Tea Leaf Green and Widespread Panic have performed this song live. In 1971, the comic singer Patrick Topaloff released a French version named Maman, viens me chercher.

==Soundtrack appearances==
Three Dog Night's version is used to great effect in the 1997 Paul Thomas Anderson film Boogie Nights, playing as Eddie Adams first arrives at Jack Horner's home after Eddie's fight with his mother.

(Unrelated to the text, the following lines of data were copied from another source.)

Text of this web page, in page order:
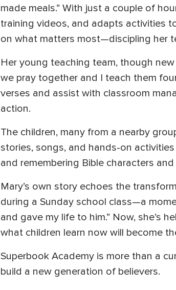
made meals.” With just a couple of
training videos, and adapts activities
on what matters most—discipling her
Her young teaching team, though
we pray together and I teach them
verses and assist with classroom
action.
The children, many from a nearby
stories, songs, and hands-on
and remembering Bible characters
Mary’s own story echoes the
during a Sunday school class—a
and gave my life to him.” Now, she’s
what children learn now will become
Superbook Academy is more than a
build a new generation of believers.
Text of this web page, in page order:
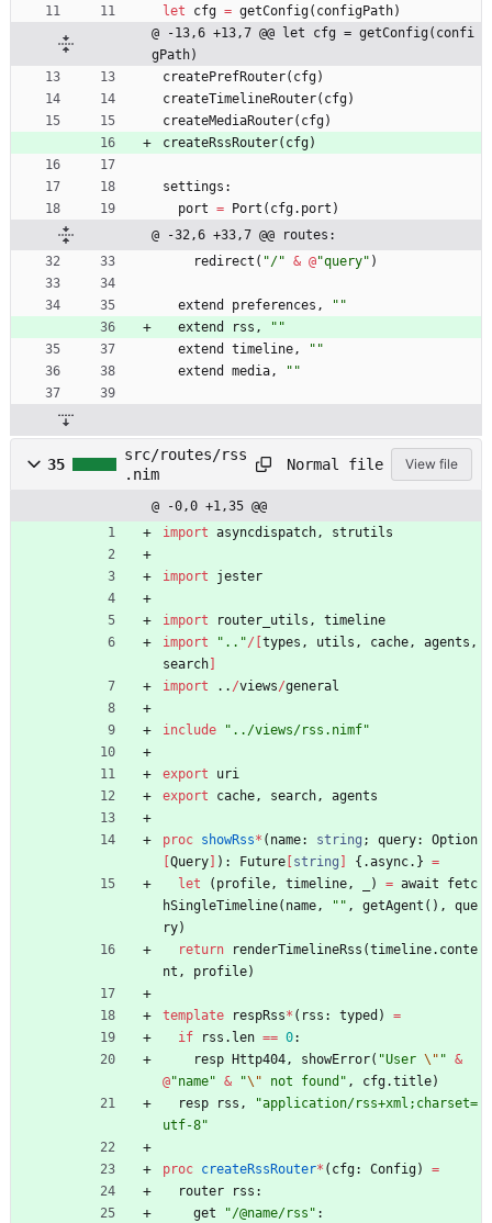
let
cfg = getConfig( configPath)
@ -13,6 +13,7 @@ let cfg = getConfig(confi
gPath)
createPrefRouter( cfg)
createTimelineRouter( cfg)
createMediaRouter( cfg)
createRssRouter( cfg)
settings :
port = Port ( cfg. port )
@ -32,6 +33,7 @@ routes:
redirect ( "/" & @"query" )
extend preferences , " "
extend
rss , " "
extend
timeline, " "
extend
media, " "
35
src/routes/rss
.nim
Normal file View file
@ -0,0 +1,35 @@
import asyncdispatch, strutils
import jester
import router_utils ,
timeline
import
" .. "/ types , utils , cache, agents ,
search
import
.. /views/general
include " ../views/rss.nimf"
export
uri
export
cache, search, agents
proc showRss* ( name: string ; query:
Option
Query ) : Future string {.async. } =
let
( profile, timeline, ) = await
fetc
hSingleTimeline( name, " " , getAgent ( ) ,
que
ry)
return
renderTimelineRss (timeline. conte
nt , profile)
template respRss* ( rss : typed )
=
if
rss . len == 0:
resp
Http404, showError( "User \" " &
@"name" & "\" not found " , cfg.title)
resp
rss , "application/rss+xml;charset=
utf-8"
proc createRssRouter* ( cfg: Config)
=
router
rss :
get
"/@name/rss " :
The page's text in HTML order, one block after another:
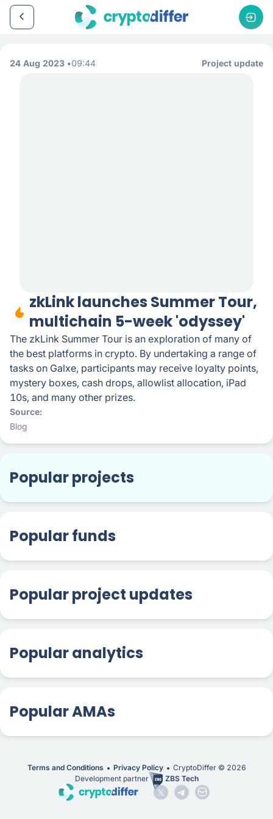
24 Aug 2023 09:44 Project update
zkLink launches Summer Tour,
multichain 5-week 'odyssey'
The zkLink Summer Tour is an exploration of many of
the best platforms in crypto. By undertaking a range of
tasks on Galxe, participants may receive loyalty points,
mystery boxes, cash drops, allowlist allocation, iPad
10s, and many other prizes.
Source
Blog
Popular projects
Popular funds
Popular project updates
Popular analytics
Popular AMAs
Terms and Conditions Privacy Policy CryptoDiffer © 2026
Development partner
ZBS Tech
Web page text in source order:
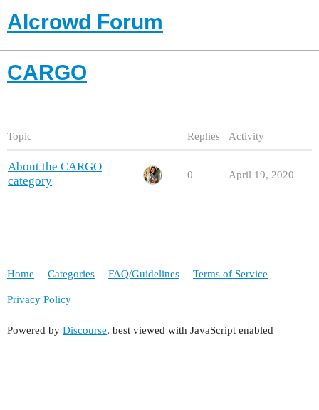
AIcrowd Forum
CARGO
Topic Replies Activity
About the CARGO
category
0 April 19, 2020
Home Categories FAQ/Guidelines Terms of Service
Privacy Policy
Powered by Discourse, best viewed with JavaScript enabled
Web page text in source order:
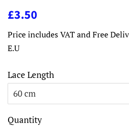
Regular
£3.50
Price includes VAT and Free
E.U
Lace Length
Quantity
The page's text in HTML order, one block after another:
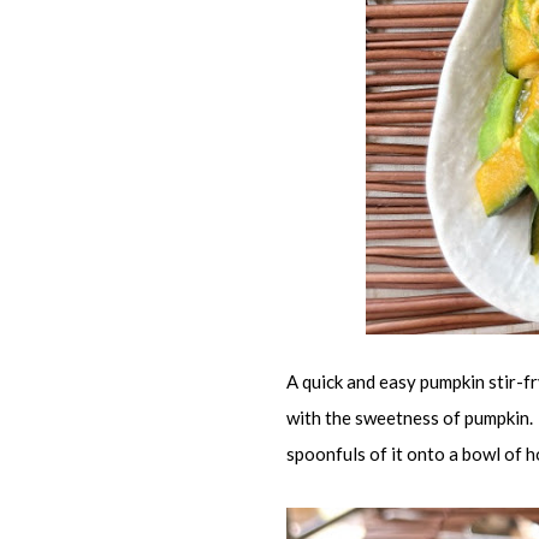
A quick and easy pumpkin
with the sweetness of
spoonfuls of it onto a bowl of
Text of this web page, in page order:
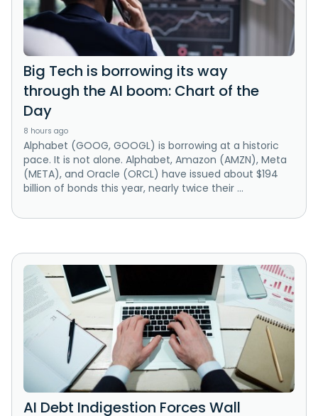
Big Tech is borrowing its way
through the AI boom: Chart of the
Day
8 hours ago
Alphabet (GOOG, GOOGL) is borrowing at a historic
pace. It is not alone. Alphabet, Amazon (AMZN), Meta
(META), and Oracle (ORCL) have issued about $194
billion of bonds this year, nearly twice their ...
AI Debt Indigestion Forces Wall
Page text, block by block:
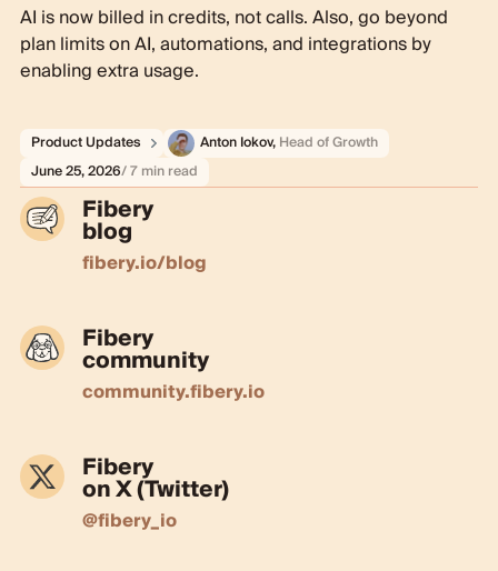
AI is now billed in credits, not calls. Also, go beyond
plan limits on AI, automations, and integrations by
enabling extra usage.
Product Updates Anton Iokov,Head of Growth
June 25, 2026/ 7 min read
Fibery
blog
fibery.io/blog
Fibery
community
community.fibery.io
Fibery
on X (Twitter)
@fibery_io

It would also later appear in Terry Gilliam's 1998 movie adaptation of Hunter S. Thompson's 1972 gonzo novel Fear and Loathing in Las Vegas. Due to the song's upbeat, paranoid mood, it was used for the scene of obsessively drug-using protagonist Raoul Duke deciding to abandon his trashed and over-billed hotel room. It also appears as the last song in the movie's G-rated trailer, mainly accompanying Duke's wild car ride to have Dr. Gonzo catch a plane in time, a scene where in the R-rated trailer and in the actual film, Viva Las Vegas by Dead Kennedys was used instead.